Sebelum menetapkan upah minimum kabuaten/kota 2017 pada 1 November 2016, mereka mendesak Gubernur Yogyakarta Sultan HB X tidak serta merta mengacu pada instruksi Menteri Ketenagakerjaan yang berpedoman pada Peraturan Pemerintah Nomor 78 Tahun 2015 (PP 78).
Sebab, dengan PP 78 tersebut, kenaikan upah buruh di Yogyakarta hanya 8,25 persen akibat rendahnya nilai inflasi dan pertumbuhan ekonomi nasional. Padahal kenaikan upah dari 2015 ke 2016 meningkat 11,5 persen. Jika semata-mata mengacu pada PP 78, upah di Yogyakarta pada 2017 hanya akan meningkat kurang lebih Rp 100 ribu.
“Kami berharap Sultan sebagai penguasa tertinggi di Yogyakarta lebih bijaksana dalam memutuskan upah sebagai raja yang mengayomi kesejahteraan rakyatnya, terutama buruh,” ujar Aziz. “(Sultan sebagai raja) Kami harap tidak asal manut memakai instruksi menteri dengan PP 78 yang menyengsarakan buruh itu,” kata Aziz.
Para buruh menuntut Sultan menggunakan survei kebutuhan hidup layak dari buruh. Jika menggunakan survei itu, seharusnya kenaikan upah minimum di Yogyakarta pada 2017 rata-rata Rp 650 ribu atau menjadi Rp 2,6 juta.
“Dengan upah Rp 1,5 juta, tak akan pernah ada buruh yang bisa punya kesempatan memiliki rumah.

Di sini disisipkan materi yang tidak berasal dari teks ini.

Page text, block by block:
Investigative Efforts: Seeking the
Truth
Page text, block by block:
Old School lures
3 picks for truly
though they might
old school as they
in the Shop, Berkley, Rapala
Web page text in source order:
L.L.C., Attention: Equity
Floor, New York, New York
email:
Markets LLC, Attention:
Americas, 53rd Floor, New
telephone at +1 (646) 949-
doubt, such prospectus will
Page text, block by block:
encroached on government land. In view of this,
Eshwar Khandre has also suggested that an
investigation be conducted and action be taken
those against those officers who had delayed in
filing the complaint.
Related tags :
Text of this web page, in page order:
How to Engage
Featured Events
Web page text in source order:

Angka itu terlalu kecil bagi pihak perbankan untuk memberi akses kredit rumah bagi buruh,” ujarnya. Padahal, saat ini, dari survei yang dilakukan terhadap para buruh, ada 90 persen buruh di Yogyakarta belum memiliki rumah.

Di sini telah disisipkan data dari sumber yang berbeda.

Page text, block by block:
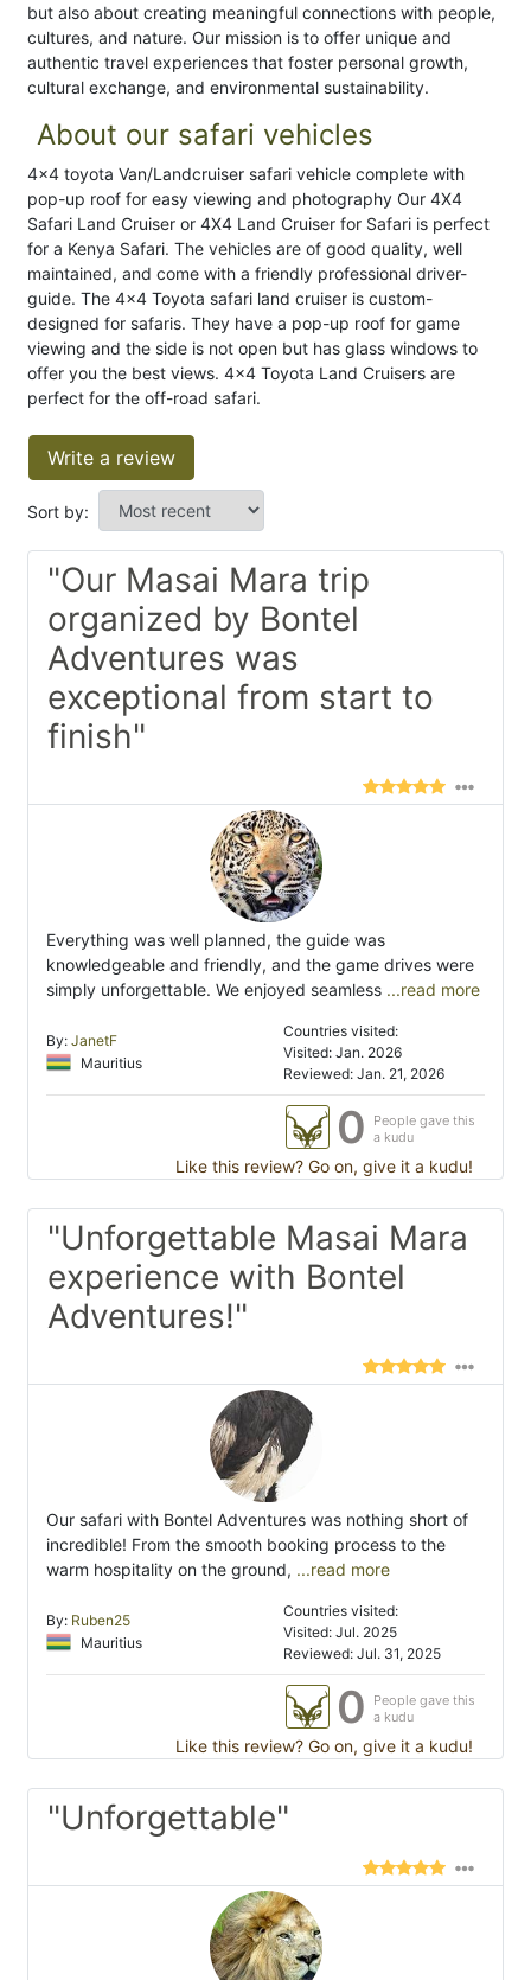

Sekretaris Aliansi Buruh Yogyakarta Kirnadi menuturkan ada lima tuntutan dalam aksi Tapa Pepe buruh pada Senin ini. Pertama, agar Raja Keraton Sultan HB X menegur Gubernur Yogyakarta untuk tidak memakai PP 78 sebagai perhitungan upah minimum. Kedua, agar Sultan HB X menegur Gubernur Yogyakarta untuk menetapkan kenaikan upah minimum rata-rata Rp 650 ribu. Ketiga, meminta Sultan HB X menegur Gubernur Yogyakarta segera menetapkan upah minimum sektoral provinsi. Keempat, agar Sultan HB X menegur Gubernur Yogyakarta mau mempertimbangkan survei kebutuhan hidup layak yang dibuat buruh. Dan kelima, meminta Sultan HB X menegur Gubernur Yogyakarta agar segera merealisasikan perumahan dan melibatkan buruh dalam perencanaannya.
“Sultan sebagai raja, kami harapkan merespons aspirasi rakyatnya kali ini. Tidak seperti gubernur yang selama ini tak merespons,” ujar Kirnadi.
Wakil Ketua Konfederasi Serikat Pekerja Seluruh Indonesia DIY Soeharto menuturkan, jika sebagai raja Sultan HB X tetap mendukung pemberlakuan upah murah, ia khawatir konsekuensi sosial yang berlaku. “Rakyat bisa tak percaya lagi ada pengayoman dari rajanya,” ujarnya.
Sebelumnya, Gubernur Yogyakarta sekaligus Raja Keraton Yogyakarta Sri Sultan Hamengku Buwono X mengatakan proses pembahasan upah 2017 masih terus berlangsung sampai Senin, 31 Oktober 2016, sebelum ia umumkan pada Selasa, 1 November 2016.
Namun Sultan belum mau berkomentar jauh terkait dengan usulan yang disampaikan pemerintah kabupaten/kota kepada dirinya. “Kosek lah, ojo saiki (Sebentar, jangan sekarang),” ujar Sultan.